Euphorie sportive, par Patrice C.
La soirée d'hier mardi a au moins tenu une promesse qu'on nous avait vendue à l'avance : celle du bonheur
collectif retrouvé, tant il est vrai qu'il n'y a rien de tel qu'un moment de
communion nationale dûment homologué autour d'un événement sportif. C'est
donc devant un exploit en devenir et tout à fait éventuel que la France était
conviée et ce bonheur hypothétique se trouvait sur une pelouse sise au Stade de
France.
Les aventures de l'équipe nationale de foot ayant été
sujettes à caution de par leurs résultats antérieurs, la tension partageait le
pays en deux clans, les optimistes et les pessimistes, le tout entaché
quelquefois du mépris dû à des sportifs
érigés en représentants de la morosité nationale.
Le sport statufié en
faiseur de miracle ou en récepteur d'un trop plein de déception
venue d'une autre planète —la politique—
jouait son rôle de soupape de sécurité. C'est le rôle qu'on lui attribue
généralement et de tout temps pour tromper, leurrer et catalyser le reflux de
mauvaise humeur nationale. Il a toujours été connu et vécu comme un dérivatif
dans les situations "graves",
identitaires et narcissiques dans les périodes "normales", car il n'y a pas de périodes "fastes". La démonstration sportive
n'est donc plus vécue, dans le sport de masse, comme une réalisation de
soi-même mais comme une transposition collective.

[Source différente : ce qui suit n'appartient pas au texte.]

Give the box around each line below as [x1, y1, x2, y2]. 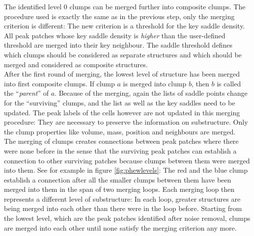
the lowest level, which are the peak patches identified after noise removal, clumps [4, 213, 251, 223]
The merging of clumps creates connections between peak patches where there [4, 136, 239, 146]
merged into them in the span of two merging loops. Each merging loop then [4, 184, 235, 194]
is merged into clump [123, 78, 187, 88]
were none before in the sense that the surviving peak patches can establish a [4, 145, 237, 156]
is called [217, 78, 241, 88]
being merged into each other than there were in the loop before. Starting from [4, 203, 242, 213]
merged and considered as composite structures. [4, 59, 148, 69]
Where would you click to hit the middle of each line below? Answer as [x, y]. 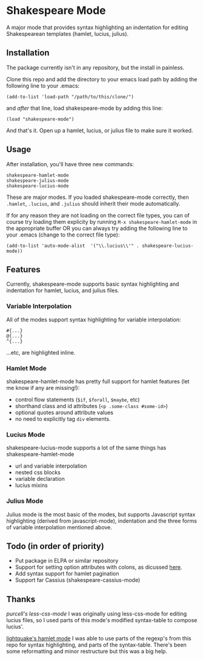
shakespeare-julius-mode [38, 180]
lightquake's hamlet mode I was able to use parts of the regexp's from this [99, 639]
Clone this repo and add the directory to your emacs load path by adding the [102, 79]
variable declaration [40, 479]
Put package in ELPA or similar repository [67, 561]
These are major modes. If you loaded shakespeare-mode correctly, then [98, 197]
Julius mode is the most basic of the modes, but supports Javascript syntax [101, 514]
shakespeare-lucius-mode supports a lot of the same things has [86, 448]
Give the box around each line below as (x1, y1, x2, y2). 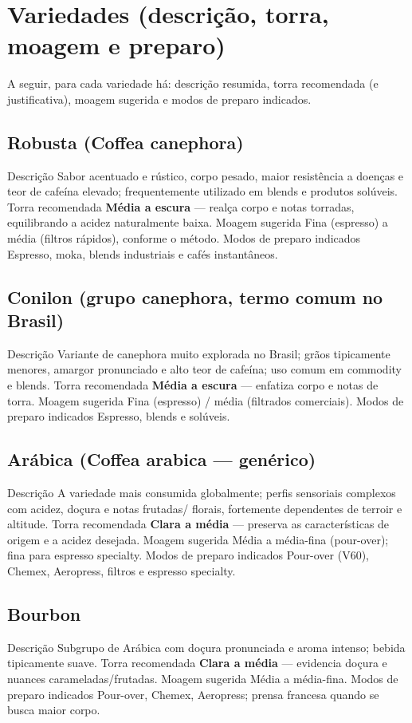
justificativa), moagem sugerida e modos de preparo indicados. (7, 90, 312, 107)
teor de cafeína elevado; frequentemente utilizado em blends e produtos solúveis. (7, 183, 398, 200)
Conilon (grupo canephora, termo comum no (7, 284, 383, 309)
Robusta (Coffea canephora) (7, 129, 244, 154)
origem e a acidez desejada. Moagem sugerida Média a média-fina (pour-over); (7, 531, 389, 547)
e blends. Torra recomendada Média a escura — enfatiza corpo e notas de (7, 377, 379, 393)
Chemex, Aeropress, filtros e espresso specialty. (7, 563, 236, 579)
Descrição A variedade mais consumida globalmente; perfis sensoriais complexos (7, 484, 396, 501)
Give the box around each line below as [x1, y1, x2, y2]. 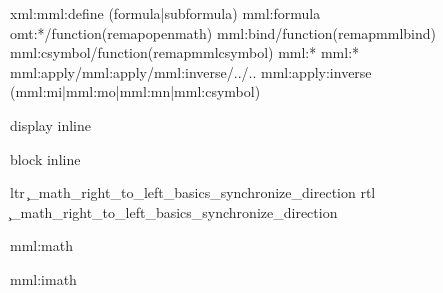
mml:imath [10, 268, 77, 289]
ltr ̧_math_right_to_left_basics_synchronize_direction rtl [10, 182, 376, 203]
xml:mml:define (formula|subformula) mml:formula [10, 3, 321, 23]
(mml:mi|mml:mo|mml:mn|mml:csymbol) [10, 81, 261, 102]
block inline [10, 148, 81, 169]
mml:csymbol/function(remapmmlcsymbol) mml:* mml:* [10, 42, 360, 63]
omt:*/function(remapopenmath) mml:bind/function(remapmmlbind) [10, 22, 437, 43]
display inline [10, 114, 92, 135]
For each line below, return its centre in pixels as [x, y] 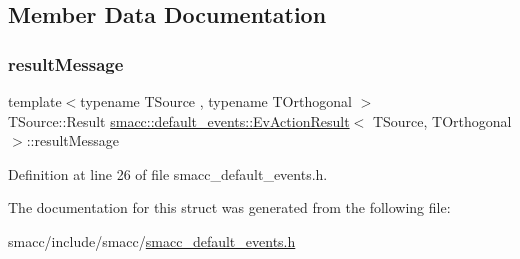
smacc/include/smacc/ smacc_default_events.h [152, 240]
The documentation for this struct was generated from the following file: [229, 207]
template [35, 101]
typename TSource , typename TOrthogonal [216, 101]
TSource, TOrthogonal [442, 120]
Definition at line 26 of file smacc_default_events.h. [168, 173]
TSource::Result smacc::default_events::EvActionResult [179, 120]
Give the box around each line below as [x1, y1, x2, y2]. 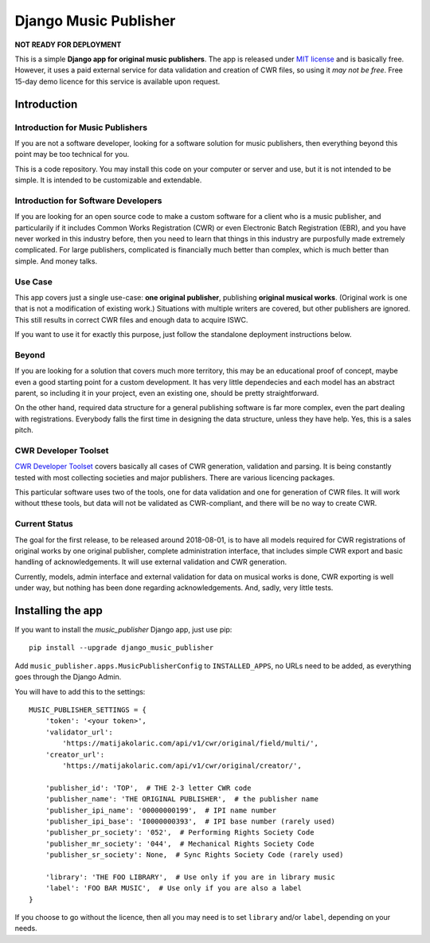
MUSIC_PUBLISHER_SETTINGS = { [29, 706, 147, 714]
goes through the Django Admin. [14, 672, 122, 682]
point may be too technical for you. [14, 150, 130, 159]
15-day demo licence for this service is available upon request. [14, 76, 221, 86]
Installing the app [14, 604, 104, 617]
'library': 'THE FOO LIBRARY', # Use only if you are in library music [45, 872, 336, 882]
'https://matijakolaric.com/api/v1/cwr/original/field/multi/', [62, 739, 319, 748]
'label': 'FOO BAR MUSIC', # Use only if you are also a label [45, 884, 302, 893]
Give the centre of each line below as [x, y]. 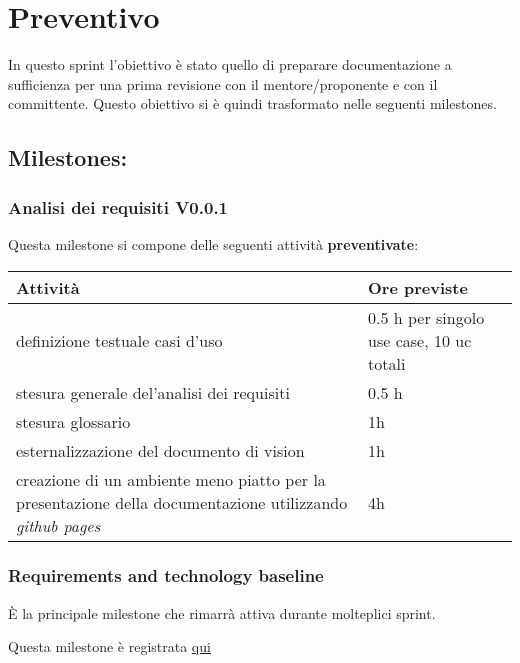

Le football a tout vécu et fait vivre : l'espoir, la revanche,
le rejet. Les stades, comme les lieux de sport populaire, ont quelquefois été
utilisés à des fins beaucoup moins avouables par un pouvoir renié. Ils
continuent aujourd'hui à jouer leur rôle de chaudron où l'on fait bouillir
diverses cuisines mais, à coup sûr et pour ces raisons, ils sont devenus indispensables
à l'équilibre et à la paix sociale.
Nos onze substituts
nationaux avaient donc la double lourde tâche de redorer leur blason (la
preuve étant faite qu'ils auraient pu et dû le faire avant) et de faire honneur à des Français toujours en
attente d'un miracle quel qu’il soit. Transformés en locomotives de
l'espoir et du bonheur national momentanément retrouvé et transposé dans la vie
commune.
Le président de la République n'a pas caché que finalement,
tout est possible. On ne savait pas qu'il s'agissait, comme au foot, de décider
que la récréation était finie pour retrouver la route du bonheur soluble dans
l’euphorie provisoire.
Patrice C.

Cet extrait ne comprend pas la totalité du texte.